**WORK REQUEST**
Print, exactly and completely, the data that appears below.

□ □ □ □ □

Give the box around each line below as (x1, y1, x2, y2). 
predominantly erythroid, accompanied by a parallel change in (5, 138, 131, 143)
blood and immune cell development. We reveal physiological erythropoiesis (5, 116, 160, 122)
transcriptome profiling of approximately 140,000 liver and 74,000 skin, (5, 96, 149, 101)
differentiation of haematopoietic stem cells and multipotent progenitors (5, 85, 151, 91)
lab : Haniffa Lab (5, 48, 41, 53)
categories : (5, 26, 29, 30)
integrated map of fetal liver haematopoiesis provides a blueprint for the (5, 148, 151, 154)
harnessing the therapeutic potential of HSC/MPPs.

□ □ □ □ □

**OUTPUT FOR THIS EXERCISE**
Give the box around each line below as (x1, y1, x2, y2). 
predominantly erythroid, accompanied by a parallel change in (5, 138, 131, 143)
blood and immune cell development. We reveal physiological erythropoiesis (5, 116, 160, 122)
transcriptome profiling of approximately 140,000 liver and 74,000 skin, (5, 96, 149, 101)
differentiation of haematopoietic stem cells and multipotent progenitors (5, 85, 151, 91)
lab : Haniffa Lab (5, 48, 41, 53)
categories : (5, 26, 29, 30)
integrated map of fetal liver haematopoiesis provides a blueprint for the (5, 148, 151, 154)
harnessing the therapeutic potential of HSC/MPPs.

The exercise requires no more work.